::: Data supplied

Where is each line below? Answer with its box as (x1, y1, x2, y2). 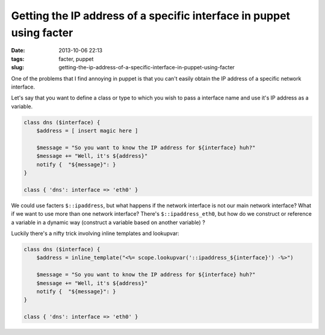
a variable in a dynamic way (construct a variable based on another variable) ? (11, 219, 206, 226)
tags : (11, 55, 25, 63)
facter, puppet (58, 55, 94, 63)
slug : (11, 64, 24, 71)
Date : (11, 47, 25, 54)
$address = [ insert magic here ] (36, 127, 138, 134)
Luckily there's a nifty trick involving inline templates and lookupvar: (11, 230, 180, 237)
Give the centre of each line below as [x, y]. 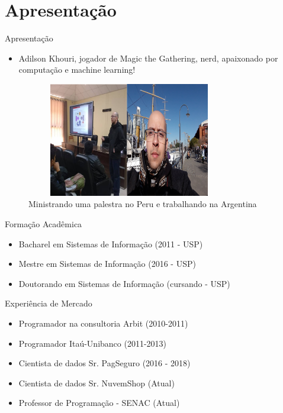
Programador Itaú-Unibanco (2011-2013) [93, 343]
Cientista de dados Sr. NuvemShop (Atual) [97, 383]
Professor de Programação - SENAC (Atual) [99, 403]
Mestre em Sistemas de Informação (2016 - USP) [107, 264]
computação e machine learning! [77, 70]
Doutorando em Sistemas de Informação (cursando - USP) [124, 283]
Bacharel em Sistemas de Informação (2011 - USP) [111, 243]
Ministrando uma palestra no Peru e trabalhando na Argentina [143, 204]
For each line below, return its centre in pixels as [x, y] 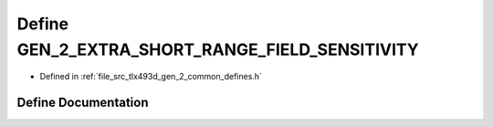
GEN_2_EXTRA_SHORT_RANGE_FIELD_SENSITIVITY [218, 49]
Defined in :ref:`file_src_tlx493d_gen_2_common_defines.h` [151, 77]
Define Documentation [83, 103]
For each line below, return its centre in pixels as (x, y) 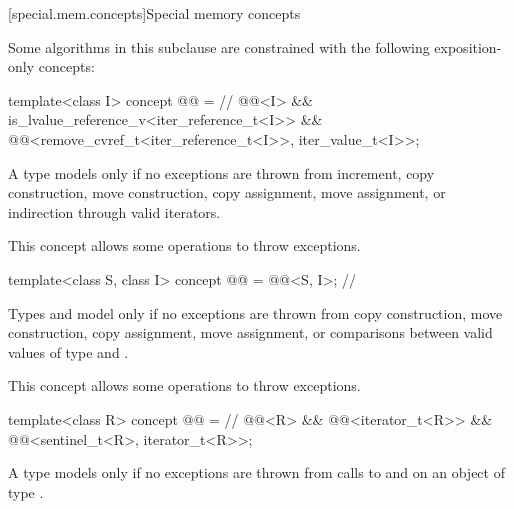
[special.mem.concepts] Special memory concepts (154, 13)
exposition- (468, 46)
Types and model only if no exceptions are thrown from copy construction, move (255, 312)
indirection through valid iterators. (114, 211)
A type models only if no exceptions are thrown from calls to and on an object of (256, 472)
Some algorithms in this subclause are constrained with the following (219, 46)
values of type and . (68, 351)
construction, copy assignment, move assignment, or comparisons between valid (250, 332)
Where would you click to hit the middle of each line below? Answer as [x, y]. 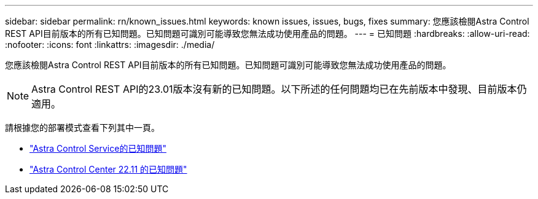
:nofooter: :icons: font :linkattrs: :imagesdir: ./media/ [110, 45]
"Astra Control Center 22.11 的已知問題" [108, 169]
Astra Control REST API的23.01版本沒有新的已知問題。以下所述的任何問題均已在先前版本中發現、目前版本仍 [279, 89]
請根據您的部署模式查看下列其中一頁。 [82, 127]
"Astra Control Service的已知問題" [98, 148]
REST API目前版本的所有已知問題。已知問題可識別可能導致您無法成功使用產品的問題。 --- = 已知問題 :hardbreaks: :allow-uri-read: [267, 33]
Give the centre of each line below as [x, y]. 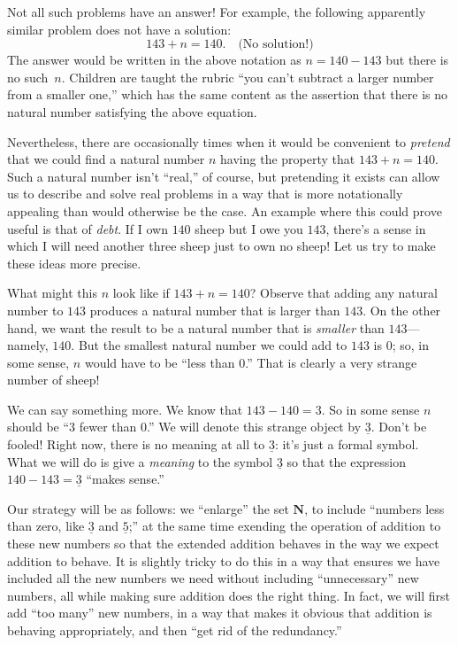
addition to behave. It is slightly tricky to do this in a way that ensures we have [224, 560]
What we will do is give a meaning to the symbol [140, 461]
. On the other [402, 310]
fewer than [108, 427]
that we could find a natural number [106, 159]
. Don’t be [399, 427]
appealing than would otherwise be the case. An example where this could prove [225, 210]
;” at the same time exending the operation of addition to [285, 526]
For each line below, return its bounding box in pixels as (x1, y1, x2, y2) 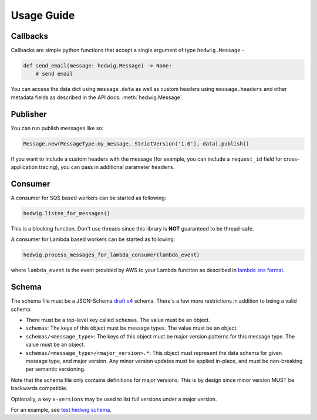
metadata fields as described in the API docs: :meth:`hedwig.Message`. (11, 94, 184, 101)
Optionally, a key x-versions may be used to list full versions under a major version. (11, 395, 217, 402)
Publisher (11, 109, 47, 119)
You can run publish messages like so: (11, 124, 104, 131)
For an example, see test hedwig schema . (11, 406, 112, 413)
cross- (284, 155, 299, 162)
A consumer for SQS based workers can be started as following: (11, 194, 167, 201)
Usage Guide (11, 9, 75, 22)
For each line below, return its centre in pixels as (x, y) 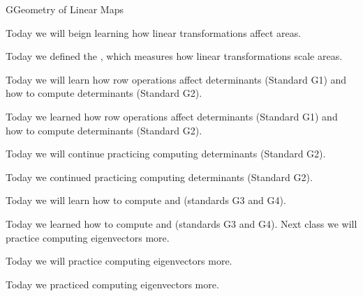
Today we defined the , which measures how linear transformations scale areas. (174, 56)
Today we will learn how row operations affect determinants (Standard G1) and (176, 79)
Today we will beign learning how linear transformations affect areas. (154, 32)
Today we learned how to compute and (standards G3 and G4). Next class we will (181, 223)
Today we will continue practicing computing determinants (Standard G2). (166, 154)
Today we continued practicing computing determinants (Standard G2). (159, 177)
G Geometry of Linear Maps (65, 9)
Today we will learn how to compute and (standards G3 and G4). (146, 200)
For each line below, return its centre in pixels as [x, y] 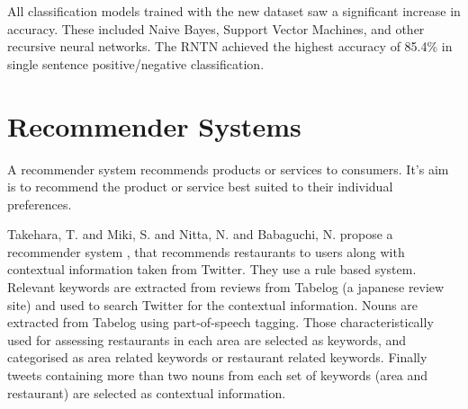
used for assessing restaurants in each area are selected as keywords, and [207, 339]
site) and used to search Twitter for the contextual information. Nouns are [212, 304]
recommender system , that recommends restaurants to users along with [206, 251]
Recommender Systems [154, 125]
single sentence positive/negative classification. [136, 63]
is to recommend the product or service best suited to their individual [200, 187]
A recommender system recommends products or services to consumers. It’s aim [228, 169]
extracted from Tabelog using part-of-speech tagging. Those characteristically [220, 322]
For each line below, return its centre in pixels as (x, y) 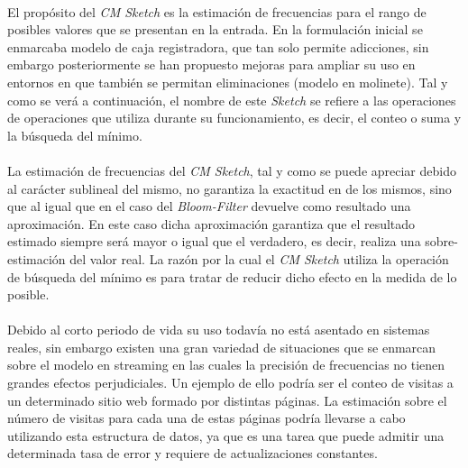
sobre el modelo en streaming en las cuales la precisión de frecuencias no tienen (226, 365)
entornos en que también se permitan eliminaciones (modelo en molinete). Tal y (228, 82)
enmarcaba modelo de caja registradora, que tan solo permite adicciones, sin (218, 46)
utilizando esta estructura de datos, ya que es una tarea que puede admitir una (226, 435)
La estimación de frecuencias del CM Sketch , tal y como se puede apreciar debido (232, 170)
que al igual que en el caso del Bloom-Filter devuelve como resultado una (209, 206)
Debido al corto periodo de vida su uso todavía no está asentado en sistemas (219, 330)
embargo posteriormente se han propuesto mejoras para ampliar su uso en (211, 64)
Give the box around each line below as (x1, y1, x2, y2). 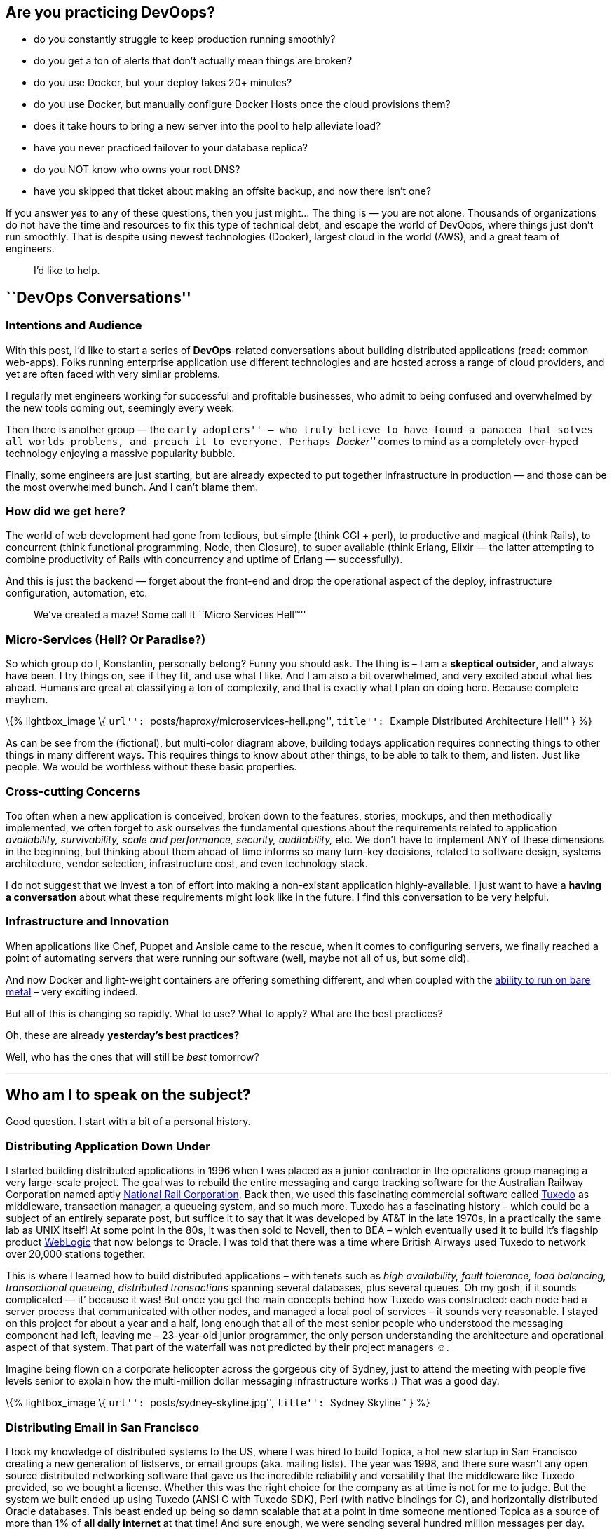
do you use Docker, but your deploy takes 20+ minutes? (34, 76, 292, 89)
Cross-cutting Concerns (6, 784, 141, 799)
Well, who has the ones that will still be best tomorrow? (6, 1050, 259, 1063)
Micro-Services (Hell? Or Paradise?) (6, 632, 206, 646)
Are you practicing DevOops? (6, 4, 215, 21)
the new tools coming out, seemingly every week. (6, 401, 235, 414)
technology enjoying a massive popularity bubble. (6, 447, 236, 459)
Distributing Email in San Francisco (6, 1420, 200, 1434)
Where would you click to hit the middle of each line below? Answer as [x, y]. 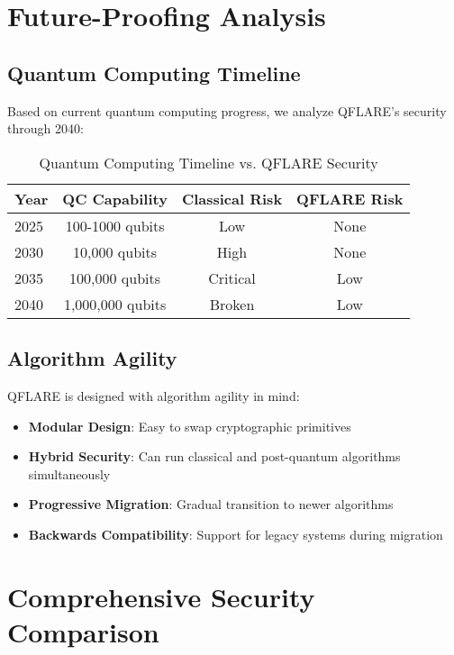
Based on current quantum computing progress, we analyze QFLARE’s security [227, 110]
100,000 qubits [115, 277]
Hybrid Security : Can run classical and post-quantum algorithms [214, 456]
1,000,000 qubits [115, 304]
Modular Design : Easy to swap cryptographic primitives [190, 426]
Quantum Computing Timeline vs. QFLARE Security [209, 162]
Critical [232, 277]
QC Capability [115, 198]
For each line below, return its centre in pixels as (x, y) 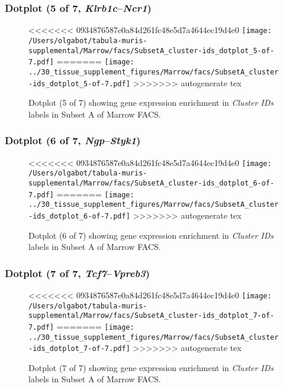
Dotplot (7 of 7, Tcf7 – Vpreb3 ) (78, 273)
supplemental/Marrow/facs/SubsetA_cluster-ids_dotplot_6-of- (152, 183)
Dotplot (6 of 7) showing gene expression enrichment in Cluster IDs (151, 235)
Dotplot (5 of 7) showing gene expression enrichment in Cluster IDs (151, 103)
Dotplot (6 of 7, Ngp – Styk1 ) (73, 140)
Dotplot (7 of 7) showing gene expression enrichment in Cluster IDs (151, 367)
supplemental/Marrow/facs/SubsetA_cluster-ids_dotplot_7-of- (152, 316)
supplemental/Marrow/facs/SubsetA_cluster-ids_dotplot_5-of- (152, 51)
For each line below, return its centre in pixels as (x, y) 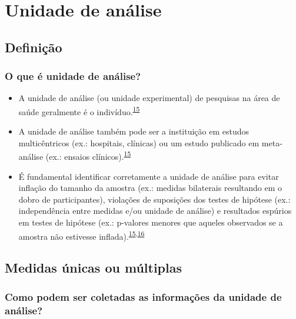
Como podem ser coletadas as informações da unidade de (143, 296)
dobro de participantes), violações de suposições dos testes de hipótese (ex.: (154, 199)
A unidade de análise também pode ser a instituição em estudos (134, 131)
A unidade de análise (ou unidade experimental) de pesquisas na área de (149, 98)
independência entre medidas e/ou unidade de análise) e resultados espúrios (155, 211)
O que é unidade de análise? (73, 76)
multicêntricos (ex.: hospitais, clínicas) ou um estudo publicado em (139, 142)
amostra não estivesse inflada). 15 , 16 (82, 235)
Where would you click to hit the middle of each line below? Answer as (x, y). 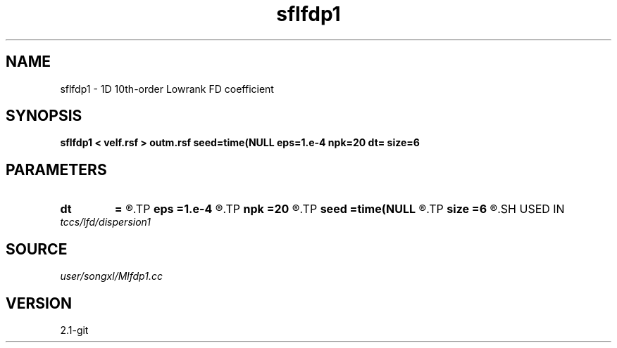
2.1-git (74, 330)
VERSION (39, 303)
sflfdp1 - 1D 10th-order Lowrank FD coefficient (167, 89)
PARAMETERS (56, 169)
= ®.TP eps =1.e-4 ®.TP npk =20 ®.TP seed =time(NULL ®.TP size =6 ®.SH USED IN (339, 209)
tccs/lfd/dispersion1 (105, 222)
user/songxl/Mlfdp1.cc (111, 276)
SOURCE (37, 249)
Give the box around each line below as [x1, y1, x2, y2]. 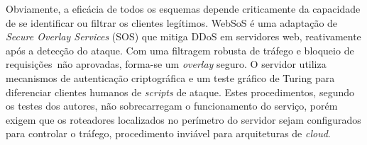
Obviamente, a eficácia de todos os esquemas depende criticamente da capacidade [6, 1, 361, 16]
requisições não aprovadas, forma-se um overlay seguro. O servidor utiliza [6, 57, 327, 71]
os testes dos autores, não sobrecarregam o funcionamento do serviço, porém [6, 98, 338, 113]
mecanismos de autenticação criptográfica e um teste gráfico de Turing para [6, 70, 335, 85]
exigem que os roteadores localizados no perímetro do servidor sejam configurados [6, 112, 361, 127]
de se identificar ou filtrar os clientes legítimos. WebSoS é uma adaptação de [6, 15, 338, 30]
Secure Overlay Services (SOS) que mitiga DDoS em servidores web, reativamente [6, 29, 361, 44]
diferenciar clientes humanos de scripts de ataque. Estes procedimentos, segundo [6, 84, 354, 99]
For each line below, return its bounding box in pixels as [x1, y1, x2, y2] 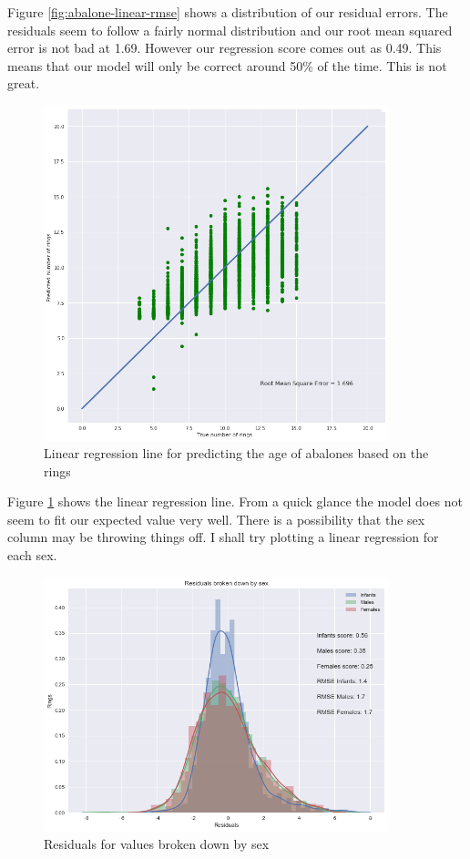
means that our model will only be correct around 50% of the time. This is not [7, 56, 447, 75]
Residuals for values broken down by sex [44, 834, 270, 854]
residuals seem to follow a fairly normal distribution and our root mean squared [7, 20, 453, 39]
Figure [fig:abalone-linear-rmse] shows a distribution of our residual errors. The [7, 3, 448, 21]
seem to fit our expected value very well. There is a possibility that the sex [7, 509, 425, 528]
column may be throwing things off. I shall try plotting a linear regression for [7, 527, 439, 547]
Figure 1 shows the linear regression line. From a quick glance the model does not [7, 492, 463, 511]
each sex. [7, 546, 57, 565]

::::::

> [What you will do]: Exactly the lines from the one containing "Residuals for values" through the end of the entries above must be output, and no others.

> [Answer for this exercise]:
Residuals for values broken down by sex [44, 834, 270, 854]
residuals seem to follow a fairly normal distribution and our root mean squared [7, 20, 453, 39]
Figure [fig:abalone-linear-rmse] shows a distribution of our residual errors. The [7, 3, 448, 21]
seem to fit our expected value very well. There is a possibility that the sex [7, 509, 425, 528]
column may be throwing things off. I shall try plotting a linear regression for [7, 527, 439, 547]
Figure 1 shows the linear regression line. From a quick glance the model does not [7, 492, 463, 511]
each sex. [7, 546, 57, 565]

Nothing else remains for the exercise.